Sunday, March 29, 2009

Belief Tentang IQ Dan Implikasinya

Oleh : Adi W. Gunawan.

Pembaca, anda, saya yakin, pasti pernah melakukan tes IQ. Entah itu saat masih di sekolah, saat mau masuk kerja di perusahaan, atau mungkin saat anda ingin menikah. Lho, apa hubungan menikah dengan tes IQ? Mungkin calon mertua anda, yang memperhatikan faktor bibit, bebet, dan bobot, ingin mendapatkan menantu bibit unggul. Jangan terlalu serius memikirkan pernyataan saya di atas... hanya bercanda.

Kembali saya bertanya pada anda, ”Pernahkah anda melakukan tes IQ? Kalau pernah, berapa skor IQ anda?”

Saya pernah melakukan tes IQ. Dulu... waktu saya masih di awal SMA. Berapa skor IQ saya? Ya jelas tinggi dong. Lha, masa saya yang pintarnya seperti ini IQ-nya biasa-biasa. Kan nggak masuk akal dong.

Sabar... sabar...sekali lagi saya hanya bercanda. Nanti anda pikir saya mengidap narsisisme alias orang yang memandang diri sendiri terlalu tinggi. IQ saya biasa-biasa saja. Nggak terlalu tinggi namun juga nggak sampe jongkok lah.

Saat mendengar bahwa anda harus mengerjakan tes IQ, bagaimana perasaan anda? Apa yang ada di pikiran anda? Berapa skor IQ yang anda harapkan dapat anda capai?

Berapapun skor IQ anda bukan itu yang hendak saya bahas dalam artikel ini. Yang ingin saya bahas adalah apa belief atau kepercayaan anda mengenai IQ. Apakah anda percaya bahwa IQ adalah sesuatu yang fixed, tidak berubah. Ataukah anda percaya bahwa IQ bisa berubah, bisa naik, bisa turun?

Ada dua teori mengenai kecerdasan atau IQ. Teori pertama mengatakan bahwa IQ adalah sesuatu yang tetap, permanen, tidak bisa berubah atau diubah apapun kondisinya. Teori ini mengatakan bahwa setiap orang mempunyai IQ dengan ”kadar” tertentu. Teori ini dikenal dengan nama ”entity theory” of intelligence karena kecerdasan digambarkan sebagai suatu ”makhluk” yang tinggal di dalam diri kita dan kita tidak dapat mengubahnya.

Teori kedua mengatakan bahwa kecerdasan bukanlah sesuatu yang fixed. Kecerdasan adalah sesuatu yang dapat dikembangkan melalui pembelajaran. Teori ini dikenal dengan nama ”incremental theory” of intelligence karena kecerdasan digambarkan sebagai sesuatu yang dapat ditingkatkan melalui upaya seseorang.
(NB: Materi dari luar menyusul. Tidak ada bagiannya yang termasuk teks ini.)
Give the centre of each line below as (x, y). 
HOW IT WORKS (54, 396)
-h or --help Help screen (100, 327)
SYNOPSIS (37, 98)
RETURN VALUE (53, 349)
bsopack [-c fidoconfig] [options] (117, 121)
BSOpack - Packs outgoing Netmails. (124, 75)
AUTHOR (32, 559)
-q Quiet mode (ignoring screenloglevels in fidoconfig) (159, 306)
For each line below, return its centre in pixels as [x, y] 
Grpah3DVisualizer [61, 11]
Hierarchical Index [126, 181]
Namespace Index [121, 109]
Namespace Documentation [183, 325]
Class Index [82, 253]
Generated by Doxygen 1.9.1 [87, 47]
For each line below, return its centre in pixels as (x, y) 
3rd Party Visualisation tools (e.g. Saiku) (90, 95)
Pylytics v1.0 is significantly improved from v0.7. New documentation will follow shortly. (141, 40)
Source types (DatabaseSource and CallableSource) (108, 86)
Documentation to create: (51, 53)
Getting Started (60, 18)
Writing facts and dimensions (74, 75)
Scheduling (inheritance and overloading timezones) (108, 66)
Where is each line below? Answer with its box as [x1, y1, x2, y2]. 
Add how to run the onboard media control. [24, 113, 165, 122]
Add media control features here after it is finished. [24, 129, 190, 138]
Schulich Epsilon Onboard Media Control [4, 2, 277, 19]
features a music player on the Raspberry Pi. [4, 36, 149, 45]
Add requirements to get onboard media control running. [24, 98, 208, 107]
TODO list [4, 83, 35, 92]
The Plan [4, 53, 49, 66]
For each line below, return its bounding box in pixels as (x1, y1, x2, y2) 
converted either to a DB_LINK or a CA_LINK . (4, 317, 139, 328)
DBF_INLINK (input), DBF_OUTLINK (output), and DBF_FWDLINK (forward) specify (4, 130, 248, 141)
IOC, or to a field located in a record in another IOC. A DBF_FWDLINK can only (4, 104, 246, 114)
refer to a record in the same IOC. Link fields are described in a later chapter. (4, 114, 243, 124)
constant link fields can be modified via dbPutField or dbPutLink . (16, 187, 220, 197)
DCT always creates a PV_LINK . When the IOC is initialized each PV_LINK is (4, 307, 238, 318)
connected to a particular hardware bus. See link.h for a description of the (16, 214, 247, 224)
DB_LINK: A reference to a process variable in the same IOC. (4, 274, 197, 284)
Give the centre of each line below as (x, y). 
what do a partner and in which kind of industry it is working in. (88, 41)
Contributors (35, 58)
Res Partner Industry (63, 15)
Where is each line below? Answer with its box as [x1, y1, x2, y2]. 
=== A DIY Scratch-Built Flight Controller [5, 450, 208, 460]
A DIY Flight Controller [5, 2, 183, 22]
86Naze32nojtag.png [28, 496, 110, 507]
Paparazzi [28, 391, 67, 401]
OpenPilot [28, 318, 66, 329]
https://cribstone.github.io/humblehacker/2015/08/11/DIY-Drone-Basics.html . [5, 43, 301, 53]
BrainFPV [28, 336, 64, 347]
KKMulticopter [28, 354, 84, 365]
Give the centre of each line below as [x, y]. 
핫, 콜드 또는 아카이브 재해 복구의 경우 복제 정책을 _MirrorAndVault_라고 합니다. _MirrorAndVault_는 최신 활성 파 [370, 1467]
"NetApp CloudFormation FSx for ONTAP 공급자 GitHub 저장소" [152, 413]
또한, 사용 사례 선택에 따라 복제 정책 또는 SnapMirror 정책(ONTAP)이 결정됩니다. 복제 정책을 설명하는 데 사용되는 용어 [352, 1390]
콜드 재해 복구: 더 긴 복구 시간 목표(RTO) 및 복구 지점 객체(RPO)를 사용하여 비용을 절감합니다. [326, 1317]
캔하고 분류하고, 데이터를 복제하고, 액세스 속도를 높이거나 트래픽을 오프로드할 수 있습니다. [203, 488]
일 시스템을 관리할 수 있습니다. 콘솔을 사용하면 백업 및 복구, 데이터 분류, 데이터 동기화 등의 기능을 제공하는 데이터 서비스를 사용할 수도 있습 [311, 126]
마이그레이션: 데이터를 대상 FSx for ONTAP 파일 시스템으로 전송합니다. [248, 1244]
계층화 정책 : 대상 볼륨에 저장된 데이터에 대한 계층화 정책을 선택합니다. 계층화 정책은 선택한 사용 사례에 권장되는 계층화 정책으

Pertanyaannya sekarang adalah anda percaya teori yang mana? Yang pertama atau kedua?

Mengapa saya bertanya demikian? Karena setiap belief tentang IQ membawa implikasi yang spesifik.

Oh ya, sebelum saya teruskan, tahukah anda bahwa Alfred Binet merancang tes IQ sebenarnya bukan untuk mengukur tingkat kecerdasan anak, tetapi untuk mengidentifikasi anak-anak yang mengalami kesulitan belajar di sekolah publik di Paris. Anak-anak ini selanjutnya akan ditangani secara khusus agar dapat berkembang lebih baik. Jadi, tes IQ bukan bertujuan untuk memberikan label, seperti yang selama ini terjadi di masyarakat kita.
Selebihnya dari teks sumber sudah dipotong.